START Exercise inputs

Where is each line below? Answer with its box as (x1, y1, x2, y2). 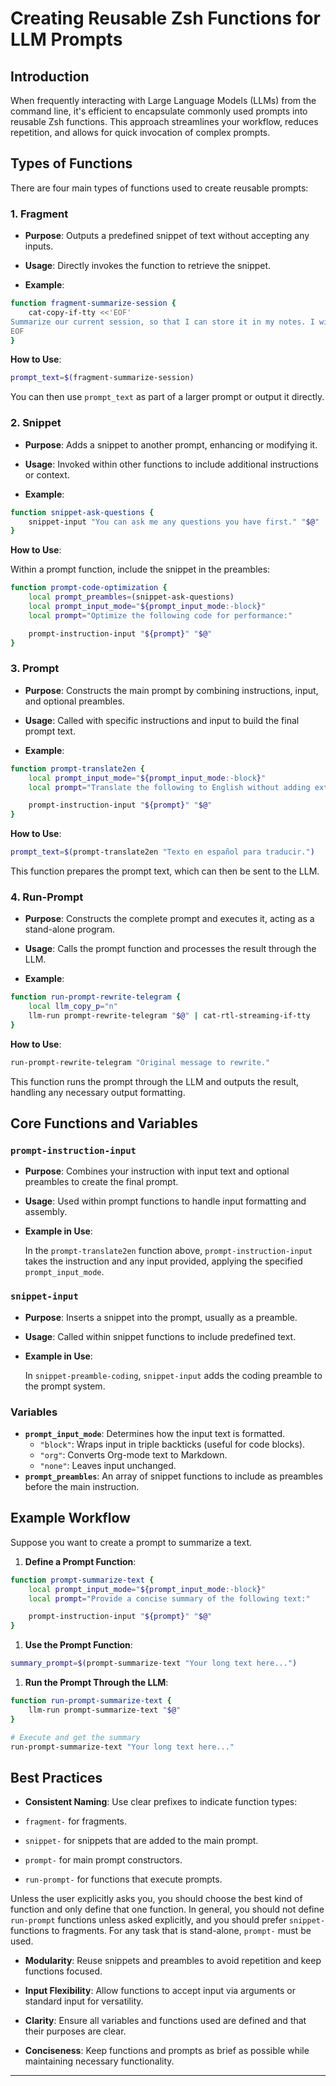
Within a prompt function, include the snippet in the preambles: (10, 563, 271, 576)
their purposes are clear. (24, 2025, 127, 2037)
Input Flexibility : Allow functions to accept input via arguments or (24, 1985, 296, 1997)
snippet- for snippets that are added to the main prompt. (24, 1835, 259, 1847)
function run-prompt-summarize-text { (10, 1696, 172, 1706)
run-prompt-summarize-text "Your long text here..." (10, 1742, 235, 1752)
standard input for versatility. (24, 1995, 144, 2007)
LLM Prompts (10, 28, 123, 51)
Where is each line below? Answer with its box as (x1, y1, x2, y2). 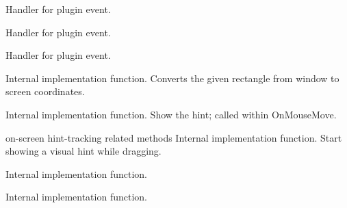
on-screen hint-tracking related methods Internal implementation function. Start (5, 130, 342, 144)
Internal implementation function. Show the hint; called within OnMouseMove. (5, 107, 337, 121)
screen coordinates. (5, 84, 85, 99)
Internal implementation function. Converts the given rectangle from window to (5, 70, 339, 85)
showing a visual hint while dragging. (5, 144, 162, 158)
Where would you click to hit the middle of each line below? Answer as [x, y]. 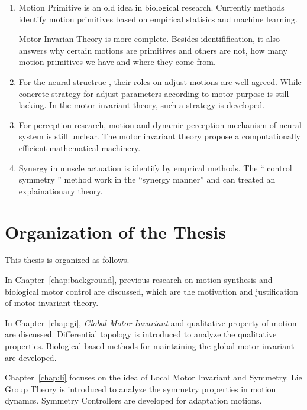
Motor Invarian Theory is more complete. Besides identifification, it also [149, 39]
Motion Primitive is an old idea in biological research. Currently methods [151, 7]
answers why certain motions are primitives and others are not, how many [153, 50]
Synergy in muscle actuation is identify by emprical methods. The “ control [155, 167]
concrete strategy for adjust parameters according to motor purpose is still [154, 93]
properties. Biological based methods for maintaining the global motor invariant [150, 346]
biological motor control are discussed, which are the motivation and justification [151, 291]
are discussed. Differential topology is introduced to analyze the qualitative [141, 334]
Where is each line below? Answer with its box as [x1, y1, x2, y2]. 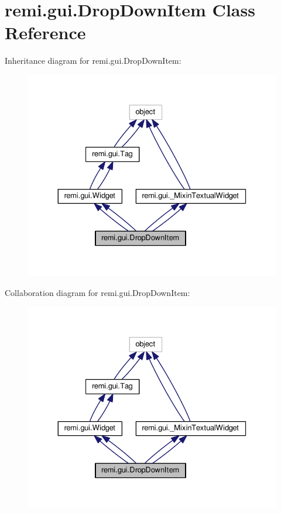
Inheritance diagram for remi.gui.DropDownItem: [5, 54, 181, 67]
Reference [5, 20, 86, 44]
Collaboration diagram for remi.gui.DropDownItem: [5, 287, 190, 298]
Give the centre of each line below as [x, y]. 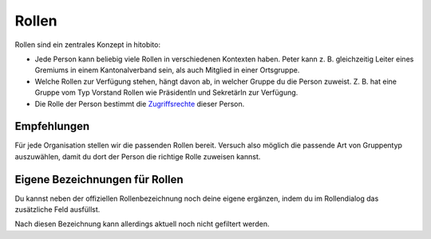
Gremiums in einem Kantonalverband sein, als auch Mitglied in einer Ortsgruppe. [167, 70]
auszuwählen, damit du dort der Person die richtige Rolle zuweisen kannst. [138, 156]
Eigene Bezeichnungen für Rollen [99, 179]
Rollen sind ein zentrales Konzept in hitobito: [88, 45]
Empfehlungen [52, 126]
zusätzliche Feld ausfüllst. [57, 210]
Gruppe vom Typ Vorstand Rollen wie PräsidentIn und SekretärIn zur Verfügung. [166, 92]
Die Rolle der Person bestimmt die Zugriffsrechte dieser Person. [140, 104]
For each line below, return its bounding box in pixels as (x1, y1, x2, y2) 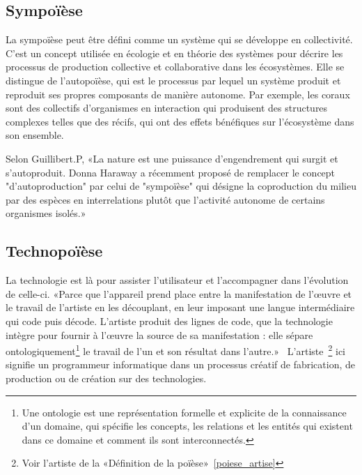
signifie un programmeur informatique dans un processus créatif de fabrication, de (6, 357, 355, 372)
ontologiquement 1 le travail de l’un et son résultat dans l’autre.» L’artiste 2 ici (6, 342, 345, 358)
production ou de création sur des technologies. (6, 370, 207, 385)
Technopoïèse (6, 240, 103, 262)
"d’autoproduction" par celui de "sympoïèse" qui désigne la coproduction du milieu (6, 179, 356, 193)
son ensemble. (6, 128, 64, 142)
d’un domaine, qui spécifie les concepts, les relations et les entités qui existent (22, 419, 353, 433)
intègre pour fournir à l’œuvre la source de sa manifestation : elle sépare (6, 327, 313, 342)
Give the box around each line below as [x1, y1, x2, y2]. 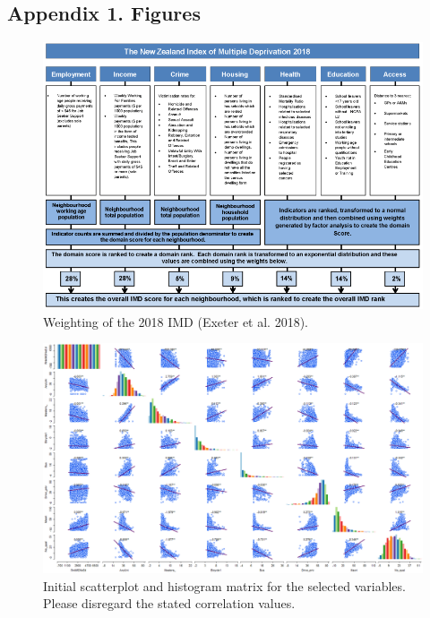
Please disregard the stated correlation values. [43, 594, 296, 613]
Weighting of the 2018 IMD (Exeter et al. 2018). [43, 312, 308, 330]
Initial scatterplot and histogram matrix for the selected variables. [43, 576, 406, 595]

END Exercise inputs
START Exercise inputs

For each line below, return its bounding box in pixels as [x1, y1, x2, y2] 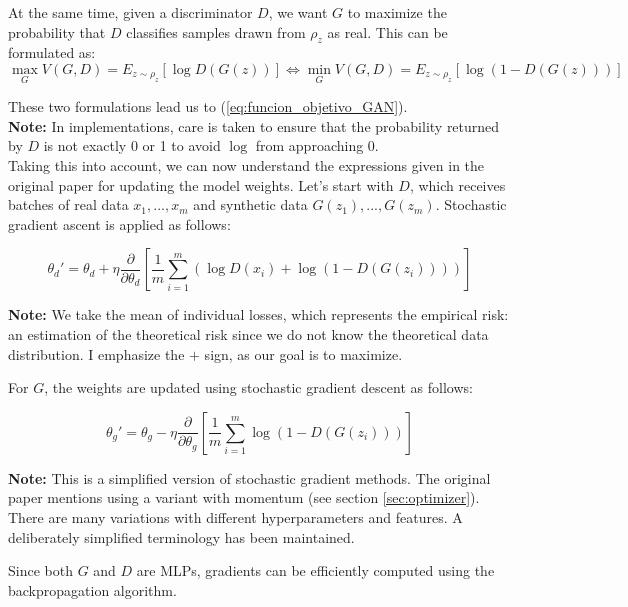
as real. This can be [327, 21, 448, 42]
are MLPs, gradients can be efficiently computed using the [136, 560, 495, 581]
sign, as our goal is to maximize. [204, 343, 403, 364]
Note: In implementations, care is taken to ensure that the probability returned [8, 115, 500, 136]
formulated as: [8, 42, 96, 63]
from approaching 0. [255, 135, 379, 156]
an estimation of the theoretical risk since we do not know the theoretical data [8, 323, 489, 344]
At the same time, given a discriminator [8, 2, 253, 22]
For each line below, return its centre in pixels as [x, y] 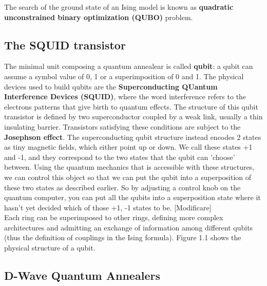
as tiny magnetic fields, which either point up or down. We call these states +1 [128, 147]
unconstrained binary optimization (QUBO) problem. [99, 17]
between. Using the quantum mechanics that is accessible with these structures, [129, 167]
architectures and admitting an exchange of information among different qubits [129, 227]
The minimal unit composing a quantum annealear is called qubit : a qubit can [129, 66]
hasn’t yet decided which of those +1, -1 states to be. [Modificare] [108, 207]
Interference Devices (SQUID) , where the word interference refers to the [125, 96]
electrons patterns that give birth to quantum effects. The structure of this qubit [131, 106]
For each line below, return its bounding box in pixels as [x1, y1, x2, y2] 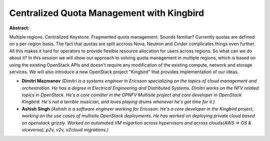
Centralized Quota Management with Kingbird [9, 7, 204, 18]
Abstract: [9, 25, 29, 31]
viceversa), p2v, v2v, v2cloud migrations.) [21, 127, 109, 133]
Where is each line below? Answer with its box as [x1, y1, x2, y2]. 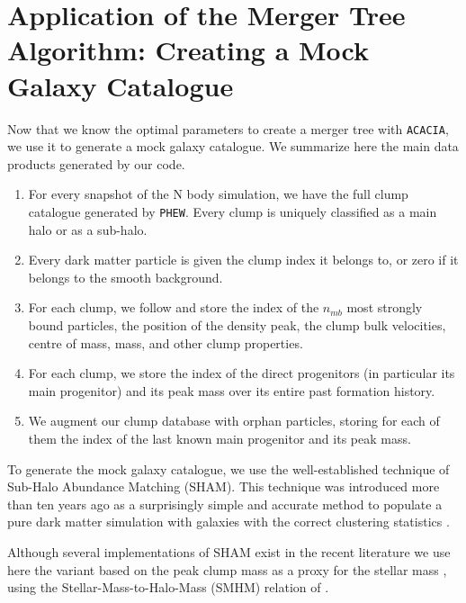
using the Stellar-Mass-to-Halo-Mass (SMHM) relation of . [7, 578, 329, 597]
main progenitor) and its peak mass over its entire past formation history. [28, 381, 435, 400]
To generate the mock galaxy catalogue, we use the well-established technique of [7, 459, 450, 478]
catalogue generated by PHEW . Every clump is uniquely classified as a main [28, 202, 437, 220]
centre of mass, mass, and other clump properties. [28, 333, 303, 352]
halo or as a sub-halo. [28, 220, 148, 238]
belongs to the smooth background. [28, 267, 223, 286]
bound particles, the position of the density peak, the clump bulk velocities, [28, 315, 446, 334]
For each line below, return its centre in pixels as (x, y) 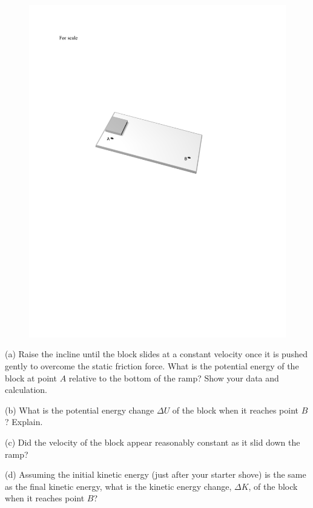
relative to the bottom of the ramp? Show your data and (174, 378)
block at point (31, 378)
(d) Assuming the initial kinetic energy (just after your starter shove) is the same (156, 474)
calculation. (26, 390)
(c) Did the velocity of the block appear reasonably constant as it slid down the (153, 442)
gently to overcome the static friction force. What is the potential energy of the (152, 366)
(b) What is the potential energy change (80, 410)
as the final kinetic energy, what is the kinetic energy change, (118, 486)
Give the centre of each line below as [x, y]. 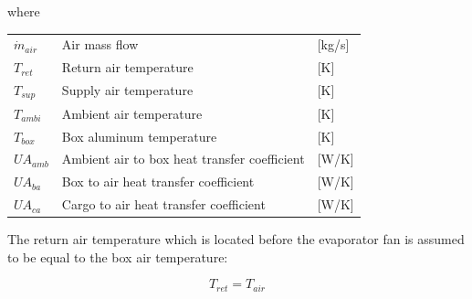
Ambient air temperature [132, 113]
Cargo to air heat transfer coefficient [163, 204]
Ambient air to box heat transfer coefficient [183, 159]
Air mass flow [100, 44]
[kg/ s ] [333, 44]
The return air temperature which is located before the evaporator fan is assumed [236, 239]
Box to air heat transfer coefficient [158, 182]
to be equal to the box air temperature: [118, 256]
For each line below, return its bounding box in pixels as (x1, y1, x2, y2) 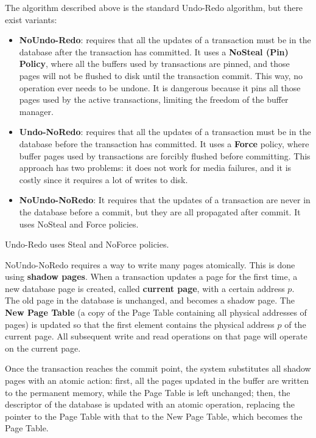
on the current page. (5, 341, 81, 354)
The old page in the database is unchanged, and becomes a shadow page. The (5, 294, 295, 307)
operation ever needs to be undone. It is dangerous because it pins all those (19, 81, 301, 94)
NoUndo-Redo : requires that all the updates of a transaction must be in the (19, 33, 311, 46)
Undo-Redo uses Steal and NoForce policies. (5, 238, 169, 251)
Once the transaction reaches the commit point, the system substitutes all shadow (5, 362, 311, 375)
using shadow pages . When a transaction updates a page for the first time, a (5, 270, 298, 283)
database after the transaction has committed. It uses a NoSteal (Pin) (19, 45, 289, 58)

END Exercise inputs

Exactly the lines above from the one that contains "on-screen hint-tracking related" down to the one that contains "biological motor control" are to be output, both ends kept and pictures omitted.

on-screen hint-tracking related methods Internal implementation function. Start (5, 130, 342, 144)
Internal implementation function. Show the hint; called within OnMouseMove. (5, 107, 337, 121)
screen coordinates. (5, 84, 85, 99)
Internal implementation function. Converts the given rectangle from window to (5, 70, 339, 85)
showing a visual hint while dragging. (5, 144, 162, 158)
Where would you click to hit the middle of each line below? Answer as [x, y]. 
Motor Invarian Theory is more complete. Besides identifification, it also [149, 39]
Motion Primitive is an old idea in biological research. Currently methods [151, 7]
answers why certain motions are primitives and others are not, how many [153, 50]
Synergy in muscle actuation is identify by emprical methods. The “ control [155, 167]
concrete strategy for adjust parameters according to motor purpose is still [154, 93]
properties. Biological based methods for maintaining the global motor invariant [150, 346]
biological motor control are discussed, which are the motivation and justification [151, 291]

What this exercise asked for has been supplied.